In 1978, installation work evolved into the construction and modification of string instruments, with an interest in isolating their overtones in order to make them more audible. His ongoing project, The Orchestra of Excited Strings was formed, and the music that emerged would become a part of what came to be known as “the second wave of minimalism.” 

Since the early 1980’s, Dreyblatt has resided in Germany. He is currently Professor of Media Art at the Muthesius Academy of Art and Design in Kiel. He continues to work as both a composer and visual artist.  

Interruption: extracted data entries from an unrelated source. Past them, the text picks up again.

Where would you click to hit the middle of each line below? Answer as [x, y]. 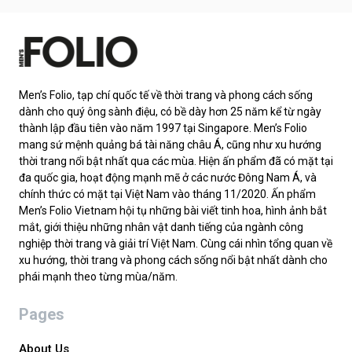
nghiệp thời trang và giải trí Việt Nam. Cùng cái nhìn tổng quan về [176, 243]
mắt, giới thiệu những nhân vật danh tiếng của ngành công [161, 227]
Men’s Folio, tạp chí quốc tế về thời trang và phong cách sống [166, 95]
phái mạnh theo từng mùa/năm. [98, 276]
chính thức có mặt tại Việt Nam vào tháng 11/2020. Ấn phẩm [167, 194]
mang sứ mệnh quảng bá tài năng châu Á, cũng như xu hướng [170, 144]
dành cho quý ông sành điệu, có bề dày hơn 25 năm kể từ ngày [170, 111]
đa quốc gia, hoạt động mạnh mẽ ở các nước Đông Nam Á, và [168, 177]
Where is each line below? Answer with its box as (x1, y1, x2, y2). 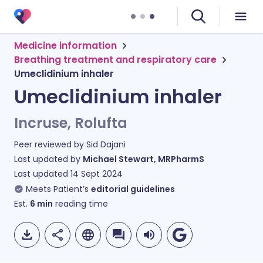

His program in Houston will include three compositions, employing acoustic, amplified and electronic sources:

Nodal Excitation (1979) - for amplified acoustic contrabass prepared with music wire.

In the late 1970’s, Dreyblatt began developing a modified double bass prepared with unwound music wire, in order to excite its higher overtones. Over time, he developed a repertoire of isolated percussive and bowed attacks, which evolved into a continuous rhythmic technique in which he could excite chords of overtones above the fundamental frequency. This technique is a combination of bowing and striking, in which a short portion of the bow is brought into contact with the string in a forward and backward motion. 

Repertoire (2017) - for amplified acoustic contrabass prepared with music wire, magnetically vibrating wires and sine waves.

This is a new composition for “excited strings” bass and laptop. Bowed open strings and harmonics are performed against the resonance of magnetically vibrating wires and tuned sine waves in a multi-layered textured drone composition. 

Magnetom (2017) - live performance with MRI Loops.

Magnetom is the second live performance work Dreyblatt has created from a palette of acoustic signals and patterns derived from a recording project involving a Magnetic Resonance Imaging Scanner (specifically, the Siemens Magnetom Symphony Maestro Class) in the Martin-Luther-Hospital in Berlin, Germany. Dreyblatt understands this device as a giant Tesla coil, in which the alignment and resonances of a powerful magnetic field are gradually altered by rotating radio frequencies. Under Dreyblatt’s direction, Siemens technicians operated the machine especially for these recordings, searching for software settings generating a desired sonic output rather than as an apparatus for scanning particular body areas, as this machine is normally used. The audio segments were analyzed, deconstructed and grouped as by pitch, rhythm and density. For the resulting composition, these files have been combined and fused; yet they have not been digitally treated or altered in any way. The recordings were originally utilized as the acoustic element of the audio-visual installation “Turntable History” which was installed at the Singuhr Gallery in Berlin in 2009.